The AAA3 site contains all the residues that are required for ATP hydrolysis in cytoplasmic dyneins, but it is not conserved in axonemal or IFT dyneins (Fig. 3C). Mutations in this site that block ATP binding (Kon et al., 2004) or hydrolysis (Kon et al., 2005; Cho et al., 2008) lead to a 95% decrease in motility of cytoplasmic dyneins. How could ATP hydrolysis at AAA3 be required for motor function? One possibility is that there is a two-stroke cycle in cytoplasmic dynein, with both AAA3 and AAA1 opening and closing, and with each unit hydrolysing ATP alternately. This would suggest that at least two ATP molecules are hydrolysed per step for which there is evidence both for and against (Reck-Peterson et al., 2006; Ross et al., 2006).
Another possibility is that the ATP at AAA3 forms part of a switch that allows the nucleotide state of AAA3 to control the activity of the AAA1 site. A tantalising hint that this is the case comes from recent work on Lis1 (Huang et al., 2012), a regulator of dynein that is required for many of its functions, including initiation of transport (Egan et al., 2012) and production of high forces (McKenney et al., 2010). Lis1 acts as a clutch that uncouples ATP hydrolysis from movement along the microtubule. In the presence of Lis1, ATP hydrolysis rates are high, but dynein movement along the microtubule is slow and highly processive (Huang et al., 2012). Lis1 also binds right next to AAA3 and AAA4 (Huang et al., 2012), which suggests that it could uncouple any communication between AAA1 and the base of the stalk by influencing one or both of these sites.
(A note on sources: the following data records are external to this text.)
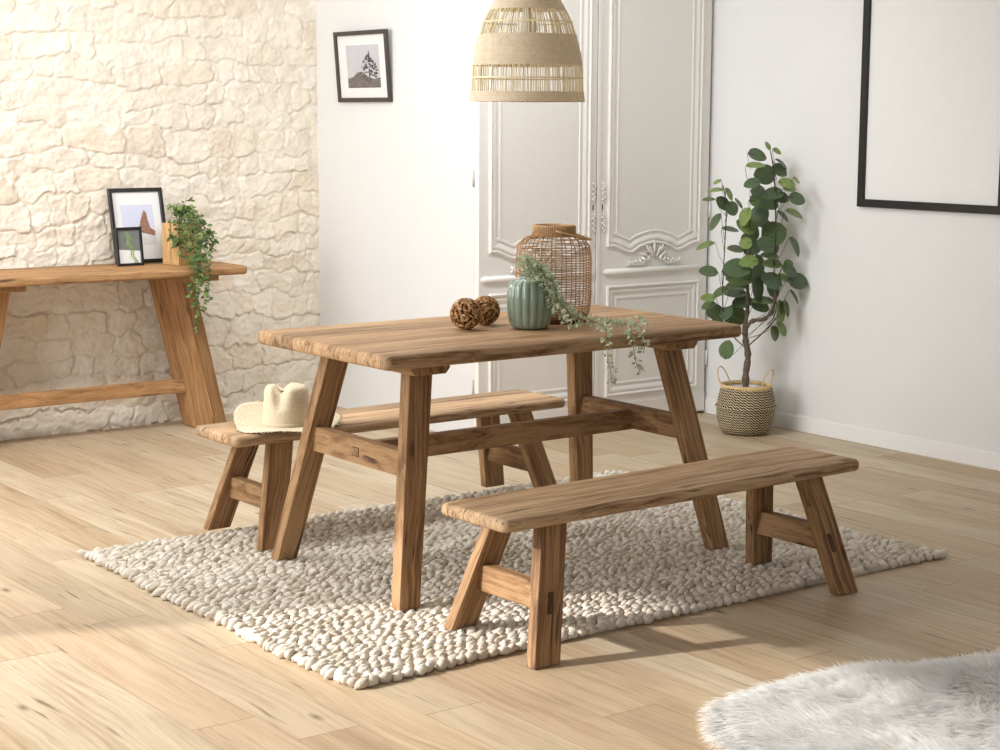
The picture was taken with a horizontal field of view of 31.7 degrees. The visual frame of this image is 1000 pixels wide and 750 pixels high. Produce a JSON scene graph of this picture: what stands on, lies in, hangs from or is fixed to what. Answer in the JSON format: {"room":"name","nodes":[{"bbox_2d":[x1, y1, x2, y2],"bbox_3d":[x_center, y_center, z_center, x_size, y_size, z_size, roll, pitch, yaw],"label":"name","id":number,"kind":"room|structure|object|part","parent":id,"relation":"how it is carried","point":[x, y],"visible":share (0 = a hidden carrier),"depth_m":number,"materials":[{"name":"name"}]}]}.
{"room":"dining room","nodes":[
{"label":"dining room","id":0,"kind":"room"},
{"bbox_2d":[0,0,319,440],"bbox_3d":[-2.218,-1.021,7.736,3.245,2.600,0.329,-6,10,-36],"label":"wall","id":1,"kind":"structure","parent":0,"point":[213,103],"depth_m":8.05,"materials":[{"name":"stone"}]},
{"bbox_2d":[0,406,999,749],"bbox_3d":[-0.093,0.837,4.277,7.162,0.050,9.100,-6,10,-36],"label":"floor","id":2,"kind":"structure","parent":0,"point":[90,659],"depth_m":4.92,"materials":[{"name":"brown wood"}]},
{"bbox_2d":[0,261,246,427],"bbox_3d":[-1.777,-0.086,7.704,1.334,0.758,0.452,-6,10,-36],"label":"console table","id":3,"kind":"object","parent":2,"relation":"on","point":[194,383],"visible":0.86,"depth_m":7.92,"materials":[{"name":"brown wood"}]},
{"bbox_3d":[-2.245,-0.026,7.494,0.324,0.698,0.125,-6,10,-36],"label":"leg","id":4,"kind":"part","parent":3,"relation":"part of","materials":[{"name":"brown wood"}]},
{"bbox_2d":[114,227,143,265],"bbox_3d":[-1.642,-0.569,7.799,0.128,0.170,0.034,-7,11,-39],"label":"picture frame","id":5,"kind":"object","parent":3,"relation":"on","point":[128,240],"visible":1,"depth_m":7.80,"materials":[{"name":"black wood"}]},
{"bbox_2d":[118,229,139,250],"bbox_3d":[-1.645,-0.596,7.799,0.106,0.095,0.001,-7,5,-39],"label":"print","id":6,"kind":"object","parent":5,"relation":"attached to","point":[134,234],"depth_m":7.80},
{"bbox_2d":[107,187,165,263],"bbox_3d":[-1.629,-0.674,7.938,0.262,0.336,0.090,-6,10,-36],"label":"picture frame","id":7,"kind":"object","parent":3,"relation":"on","point":[143,208],"visible":0.64,"depth_m":7.95,"materials":[{"name":"white paper"}]},
{"bbox_2d":[120,204,154,227],"bbox_3d":[-1.631,-0.677,7.940,0.157,0.184,0.002,-6,-1,-36],"label":"print","id":8,"kind":"object","parent":7,"relation":"attached to","point":[131,215],"depth_m":7.93},
{"bbox_2d":[162,222,201,264],"bbox_3d":[-1.429,-0.592,7.914,0.111,0.185,0.136,7,11,39],"label":"wooden planter","id":9,"kind":"object","parent":3,"relation":"on","point":[170,257],"visible":0.62,"depth_m":7.87,"materials":[{"name":"beige wood"}]},
{"bbox_2d":[166,197,218,332],"bbox_3d":[-1.345,-0.494,7.808,0.253,0.581,0.343,-6,10,-36],"label":"trailing plant","id":10,"kind":"object","parent":9,"relation":"in","point":[181,211],"visible":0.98,"depth_m":7.78,"materials":[{"name":"green plant"}]},
{"bbox_3d":[-1.434,-0.111,8.090,0.324,0.698,0.125,-6,10,-36],"label":"leg","id":11,"kind":"part","parent":3,"relation":"part of","materials":[{"name":"brown wood"}]},
{"bbox_2d":[77,470,947,689],"bbox_3d":[0.047,0.579,5.742,2.341,0.034,1.698,-6,10,-36],"label":"woven rug","id":12,"kind":"object","parent":2,"relation":"on","point":[327,610],"visible":0.7,"depth_m":5.42,"materials":[{"name":"fabric"}]},
{"bbox_2d":[196,389,564,550],"bbox_3d":[-0.391,0.311,6.233,1.387,0.374,0.395,-6,10,-37],"label":"bench","id":13,"kind":"object","parent":12,"relation":"on","point":[234,486],"visible":0.74,"depth_m":6.03,"materials":[{"name":"brown wood"}]},
{"bbox_3d":[-0.911,0.359,6.017,0.208,0.339,0.083,1,8,4],"label":"leg","id":14,"kind":"part","parent":13,"relation":"part of","materials":[{"name":"brown wood"}]},
{"bbox_3d":[-0.741,0.392,5.799,0.084,0.339,0.205,2,9,10],"label":"leg","id":15,"kind":"part","parent":13,"relation":"part of","materials":[{"name":"brown wood"}]},
{"bbox_2d":[233,382,341,433],"bbox_3d":[-0.713,0.100,5.888,0.365,0.141,0.347,0,8,0],"label":"straw hat","id":16,"kind":"object","parent":13,"relation":"on","point":[285,409],"visible":0.88,"depth_m":5.82,"materials":[{"name":"beige wicker"}]},
{"bbox_3d":[-0.714,0.096,5.883,0.160,0.132,0.180,0,8,0],"label":"crown","id":17,"kind":"part","parent":16,"relation":"part of","materials":[{"name":"beige wicker"}]},
{"bbox_3d":[-0.390,0.145,6.208,1.387,0.036,0.292,-6,10,-37],"label":"seat","id":18,"kind":"part","parent":13,"relation":"part of","materials":[{"name":"brown wood"}]},
{"bbox_3d":[-0.038,0.266,6.674,0.083,0.339,0.208,2,9,11],"label":"leg","id":19,"kind":"part","parent":13,"relation":"part of","materials":[{"name":"brown wood"}]},
{"bbox_3d":[0.128,0.299,6.454,0.205,0.339,0.084,1,8,6],"label":"leg","id":20,"kind":"part","parent":13,"relation":"part of","materials":[{"name":"brown wood"}]},
{"bbox_2d":[258,305,740,610],"bbox_3d":[0.013,0.213,5.663,1.384,0.738,0.754,-6,10,-36],"label":"dining table","id":21,"kind":"object","parent":12,"relation":"on","point":[418,349],"visible":0.9,"depth_m":5.52,"materials":[{"name":"brown wood"}]},
{"bbox_3d":[-0.601,0.262,5.570,0.260,0.664,0.089,1,8,7],"label":"leg","id":22,"kind":"part","parent":21,"relation":"part of","materials":[{"name":"brown wood"}]},
{"bbox_3d":[-0.260,0.330,5.116,0.089,0.664,0.260,2,9,10],"label":"leg","id":23,"kind":"part","parent":21,"relation":"part of","materials":[{"name":"brown wood"}]},
{"bbox_2d":[450,298,481,329],"bbox_3d":[-0.107,-0.193,5.534,0.102,0.101,0.101,-6,10,-36],"label":"ball","id":24,"kind":"object","parent":21,"relation":"on","point":[465,314],"visible":1,"depth_m":5.50,"materials":[{"name":"brown wicker"}]},
{"bbox_2d":[475,296,499,324],"bbox_3d":[-0.046,-0.208,5.660,0.096,0.095,0.095,5,10,28],"label":"ball","id":25,"kind":"object","parent":21,"relation":"on","point":[490,308],"visible":0.76,"depth_m":5.63,"materials":[{"name":"brown wicker"}]},
{"bbox_2d":[507,275,552,329],"bbox_3d":[0.095,-0.232,5.567,0.146,0.167,0.146,-6,10,-36],"label":"ribbed vase","id":26,"kind":"object","parent":21,"relation":"on","point":[527,309],"visible":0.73,"depth_m":5.51,"materials":[{"name":"green ceramic"}]},
{"bbox_2d":[516,252,649,383],"bbox_3d":[0.254,-0.182,5.448,0.424,0.386,0.284,1,8,5],"label":"eucalyptus garland","id":27,"kind":"object","parent":26,"relation":"in","point":[536,269],"visible":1,"depth_m":5.49,"materials":[{"name":"green plant"}]},
{"bbox_2d":[515,223,591,324],"bbox_3d":[0.175,-0.335,5.767,0.253,0.316,0.253,8,12,43],"label":"lantern","id":28,"kind":"object","parent":21,"relation":"on","point":[547,230],"visible":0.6,"depth_m":5.70,"materials":[{"name":"brown wicker"}]},
{"bbox_3d":[0.238,-0.459,5.748,0.123,0.040,0.156,0,8,0],"label":"handle","id":29,"kind":"part","parent":28,"relation":"part of","materials":[{"name":"wicker"}]},
{"bbox_3d":[0.286,0.169,6.222,0.089,0.664,0.260,2,9,10],"label":"leg","id":30,"kind":"part","parent":21,"relation":"part of","materials":[{"name":"brown wood"}]},
{"bbox_3d":[0.627,0.238,5.768,0.260,0.664,0.089,1,8,7],"label":"leg","id":31,"kind":"part","parent":21,"relation":"part of","materials":[{"name":"brown wood"}]},
{"bbox_2d":[442,447,858,669],"bbox_3d":[0.469,0.494,5.087,1.387,0.394,0.395,-6,11,-38],"label":"bench","id":32,"kind":"object","parent":2,"relation":"on","point":[546,510],"visible":1,"depth_m":4.88,"materials":[{"name":"brown wood"}]},
{"bbox_3d":[-0.049,0.533,4.862,0.208,0.339,0.083,1,8,4],"label":"leg","id":33,"kind":"part","parent":32,"relation":"part of","materials":[{"name":"brown wood"}]},
{"bbox_3d":[0.124,0.575,4.648,0.084,0.358,0.205,2,8,9],"label":"leg","id":34,"kind":"part","parent":32,"relation":"part of","materials":[{"name":"brown wood"}]},
{"bbox_3d":[0.469,0.318,5.061,1.387,0.036,0.292,-6,11,-38],"label":"seat","id":35,"kind":"part","parent":32,"relation":"part of","materials":[{"name":"brown wood"}]},
{"bbox_3d":[0.815,0.438,5.530,0.083,0.339,0.208,2,9,10],"label":"leg","id":36,"kind":"part","parent":32,"relation":"part of","materials":[{"name":"brown wood"}]},
{"bbox_3d":[0.984,0.481,5.314,0.205,0.358,0.084,1,8,5],"label":"leg","id":37,"kind":"part","parent":32,"relation":"part of","materials":[{"name":"brown wood"}]},
{"bbox_2d":[715,366,776,435],"bbox_3d":[1.120,0.111,8.018,0.282,0.304,0.282,-6,10,-36],"label":"seagrass basket","id":38,"kind":"object","parent":2,"relation":"on","point":[742,411],"visible":1,"depth_m":7.92,"materials":[{"name":"beige wicker"}]},
{"bbox_3d":[1.026,0.006,8.012,0.084,0.096,0.040,-6,10,-36],"label":"handle","id":39,"kind":"part","parent":38,"relation":"part of","materials":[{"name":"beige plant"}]},
{"bbox_2d":[696,142,807,386],"bbox_3d":[1.138,-0.393,7.937,0.508,1.304,0.252,1,8,3],"label":"potted plant","id":40,"kind":"object","parent":38,"relation":"in","point":[738,272],"visible":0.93,"depth_m":7.92,"materials":[{"name":"green plant"}]},
{"bbox_3d":[1.119,0.154,8.023,0.202,0.196,0.202,-6,10,-36],"label":"pot","id":41,"kind":"part","parent":40,"relation":"part of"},
{"bbox_3d":[1.212,0.017,7.950,0.028,0.093,0.093,6,10,34],"label":"handle","id":42,"kind":"part","parent":38,"relation":"part of","materials":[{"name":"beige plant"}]},
{"bbox_2d":[695,646,999,749],"bbox_3d":[1.120,0.783,4.230,1.432,0.077,0.966,-6,10,-36],"label":"sheepskin rug","id":43,"kind":"object","parent":2,"relation":"on","point":[954,703],"visible":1,"depth_m":4.22,"materials":[{"name":"white fur"}]},
{"bbox_2d":[316,0,699,431],"bbox_3d":[-0.013,-1.142,8.623,1.371,2.600,1.523,-6,10,-36],"label":"wall","id":44,"kind":"structure","parent":0,"point":[396,195],"depth_m":8.09,"materials":[{"name":"white paint"}]},
{"bbox_2d":[333,29,392,101],"bbox_3d":[-0.644,-1.444,8.240,0.042,0.330,0.458,-6,10,-36],"label":"picture frame","id":45,"kind":"object","parent":44,"relation":"attached to","point":[362,58],"visible":1,"depth_m":8.23,"materials":[{"name":"white paper"}]},
{"bbox_2d":[346,44,380,78],"bbox_3d":[-0.640,-1.444,8.238,0.003,0.198,0.284,-12,14,-35],"label":"print","id":46,"kind":"object","parent":45,"relation":"attached to","point":[355,54],"depth_m":8.24},
{"bbox_2d":[472,0,597,426],"bbox_3d":[0.164,-1.000,7.792,0.668,2.538,0.056,-6,10,-36],"label":"door","id":47,"kind":"structure","parent":44,"relation":"in","point":[535,162],"depth_m":7.79,"materials":[{"name":"beige paint"}]},
{"bbox_3d":[0.170,0.208,7.960,0.657,0.100,0.006,-6,10,-36],"label":"kick moulding","id":48,"kind":"part","parent":47,"relation":"part of","materials":[{"name":"beige paint"}]},
{"bbox_3d":[0.176,-0.439,7.861,0.637,0.027,0.016,-6,10,-36],"label":"rail moulding","id":49,"kind":"part","parent":47,"relation":"part of","materials":[{"name":"beige paint"}]},
{"bbox_3d":[0.180,-0.120,7.914,0.565,0.517,0.012,-6,10,-36],"label":"panel moulding","id":50,"kind":"part","parent":47,"relation":"part of","materials":[{"name":"beige paint"}]},
{"bbox_3d":[0.185,-1.323,7.737,0.565,1.622,0.012,-6,10,-36],"label":"panel moulding","id":51,"kind":"part","parent":47,"relation":"part of","materials":[{"name":"beige paint"}]},
{"bbox_2d":[594,0,711,410],"bbox_3d":[0.720,-1.056,8.194,0.709,2.538,0.046,-6,10,-36],"label":"door","id":52,"kind":"structure","parent":44,"relation":"in","point":[654,75],"depth_m":8.20,"materials":[{"name":"beige paint"}]},
{"bbox_3d":[0.722,-0.177,8.312,0.575,0.517,0.012,-6,10,-36],"label":"panel moulding","id":53,"kind":"part","parent":52,"relation":"part of","materials":[{"name":"beige paint"}]},
{"bbox_3d":[0.734,-0.496,8.271,0.639,0.027,0.016,-6,10,-36],"label":"rail moulding","id":54,"kind":"part","parent":52,"relation":"part of","materials":[{"name":"beige paint"}]},
{"bbox_3d":[0.727,-1.379,8.135,0.575,1.622,0.012,-6,10,-36],"label":"panel moulding","id":55,"kind":"part","parent":52,"relation":"part of","materials":[{"name":"beige paint"}]},
{"bbox_3d":[0.719,0.151,8.364,0.682,0.100,0.006,-6,10,-36],"label":"kick moulding","id":56,"kind":"part","parent":52,"relation":"part of","materials":[{"name":"beige paint"}]},
{"bbox_2d":[704,0,999,452],"bbox_3d":[2.792,-0.759,6.109,0.100,2.600,8.950,-6,10,-36],"label":"wall","id":57,"kind":"structure","parent":0,"point":[894,327],"depth_m":7.79,"materials":[{"name":"white paint"}]},
{"bbox_2d":[700,397,999,470],"bbox_3d":[2.779,0.504,6.211,0.011,0.072,6.025,-6,10,-36],"label":"baseboard","id":58,"kind":"structure","parent":57,"relation":"attached to","point":[893,441],"depth_m":7.67,"materials":[{"name":"paint"}]},
{"bbox_2d":[857,0,999,214],"bbox_3d":[1.797,-1.233,7.290,0.022,1.100,0.780,-6,10,-36],"label":"picture frame","id":59,"kind":"object","parent":57,"relation":"attached to","point":[929,124],"visible":1,"depth_m":7.32,"materials":[{"name":"white paper"}]},
{"bbox_3d":[0.004,-1.784,3.860,7.062,0.060,8.950,-6,10,-36],"label":"ceiling","id":60,"kind":"structure","parent":0,"visible":0},
{"bbox_2d":[469,0,584,101],"bbox_3d":[0.088,-1.427,5.521,0.370,1.131,0.370,-6,10,-36],"label":"pendant lamp","id":61,"kind":"object","parent":60,"relation":"hanging from","point":[527,48],"visible":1,"depth_m":5.46,"materials":[{"name":"wicker"}]},
{"bbox_3d":[0.088,-1.210,5.553,0.244,0.116,0.244,-6,10,-36],"label":"woven crown","id":62,"kind":"part","parent":61,"relation":"part of","materials":[{"name":"wicker"}]},
{"bbox_3d":[0.087,-1.131,5.564,0.060,0.130,0.060,-6,10,-36],"label":"bulb","id":63,"kind":"part","parent":61,"relation":"part of","materials":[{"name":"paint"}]}
]}
The role of ATP hydrolysis at the AAA4 site is even more mysterious than that at AAA3. The AAA+ catalytic residues are poorly conserved in axonemal, IFT and fungal cytoplasmic dyneins, suggesting hydrolysis is not required in these dyneins (Fig. 3C). In support of this idea, the yeast motor domain crystal is able to bind ADP but not the non-hydrolysable ATP analogue AMPPNP or ATP itself (Schmidt et al., 2012). In contrast, AAA4 in other cytoplasmic dyneins contains all the catalytic residues. Furthermore, AAA4 in dynein from Dictyostelium has ATPase activity when all the other ATPase sites are mutated (Kon et al., 2012). Confusingly, however, in AAA4 sites in both yeast and Dictyostelium, a helix directly after the Walker B motif angles the catalytic glutamate away from the nucleotide-binding pocket (Fig. 3C). This means an as yet unknown conformational change must occur for the Dictyostelium dynein AAA4 site to hydrolyse ATP.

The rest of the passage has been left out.